Does anybody have any tips on how to proced?
Thanks in advance,
Marie
// reads the file txt.txt
bs, err := ioutil.ReadFile("text.txt")
if err != nil { //may want logic to create the file if it doesn't exist
panic(err)
}
var userInput []string
var err error = nil
var n int
//read in multiple lines from user input
//until user enters the EOF char
for ln := ""; err == nil; n, err = fmt.Scanln(ln) {
if n > 0 { //we actually read something into the string
userInput = append(userInput, ln)
} //if we didn't read anything, err is probably set
}
//open the file to append to it
//0666 corresponds to unix perms rw-rw-rw-,
//which means anyone can read or write it
out, err := os.OpenFile("text.txt", os.O_APPEND, 0666)
defer out.Close() //we'll close this file as we leave scope, no matter what
if err != nil { //assuming the file didn't somehow break
//write each of the user input lines followed by a newline
for _, outLn := range userInput {
io.WriteString(out, outLn+"\n")
}
}
I've made sure this compiles and runs on play.golang.org, but I'm not at my dev machine, so I can't verify that it's interacting with Stdin and the file entirely correctly. This should get you started though.
For example,
package main
import (
"fmt"
"io/ioutil"
"os"
)
func main() {
fname := "text.txt"
// print text file
textin, err := ioutil.ReadFile(fname)
if err == nil {
fmt.Println(string(textin))
}
// append text to file
f, err := os.OpenFile(fname, os.O_CREATE|os.O_APPEND|os.O_WRONLY, 0666)
if err != nil {
panic(err)
}
var textout string
fmt.Scanln(&textout)
_, err = f.Write([]byte(textout))
if err != nil {
panic(err)
}
f.Close()
// print text file
textin, err = ioutil.ReadFile(fname)
if err != nil {
panic(err)
}
fmt.Println(string(textin))
}
If you simply want to append the user's input to a text file, you could just read the
input as you've already done and use ioutil.WriteFile, as you've tried to do.
So you already got the right idea.
To make your way go, the simplified solution would be this:
// Read old text
current, err := ioutil.ReadFile("text.txt")
// Standard input from keyboard
var userInput string
fmt.Scanln(&userInput)
// Append the new input to the old using builtin `append`
newContent := append(current, []byte(userInput)...)
// Now write the input back to file text.txt
err = ioutil.WriteFile("text.txt", newContent, 0666)
The last parameter of WriteFile is a flag which specifies the various options for
files.
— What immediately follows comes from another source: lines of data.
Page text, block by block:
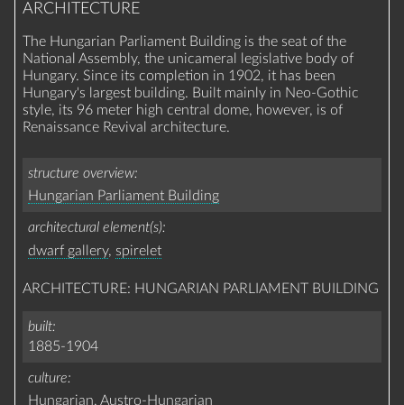
ARCHITECTURE
The Hungarian Parliament Building is the seat of the
National Assembly, the unicameral legislative body of
Hungary. Since its completion in 1902, it has been
Hungary's largest building. Built mainly in Neo-Gothic
style, its 96 meter high central dome, however, is of
Renaissance Revival architecture.
structure overview
Hungarian Parliament Building
architectural element(s)
dwarf gallery, spirelet
ARCHITECTURE: HUNGARIAN PARLIAMENT BUILDING
built
1885-1904
culture
Hungarian, Austro-Hungarian

The higher bits are options like file type (os.ModeDir, for example) and the lower
bits represent the permissions in form of UNIX permissions (0666, in octal format, stands for user rw, group rw, others rw). See the documentation for more details.
Now that your code works, we can improve it. For example by keeping the file open
instead of opening it twice:
// Open the file for read and write (O_RDRW), append to it if it has
// content, create it if it does not exit, use 0666 for permissions
// on creation.
file, err := os.OpenFile("text.txt", os.O_RDWR|os.O_APPEND|os.O_CREATE, 0666)
// Close the file when the surrounding function exists
defer file.Close()
// Read old content
current, err := ioutil.ReadAll(file)
// Do something with that old content, for example, print it
fmt.Println(string(current))
// Standard input from keyboard
var userInput string
fmt.Scanln(&userInput)
// Now write the input back to file text.txt
_, err = file.WriteString(userInput)
The magic here is, that you use the flag os.O_APPEND while opening the file,
which makes file.WriteString() append. Note that you need to close the file after
opening it, which we do after the function exists using the defer keyword.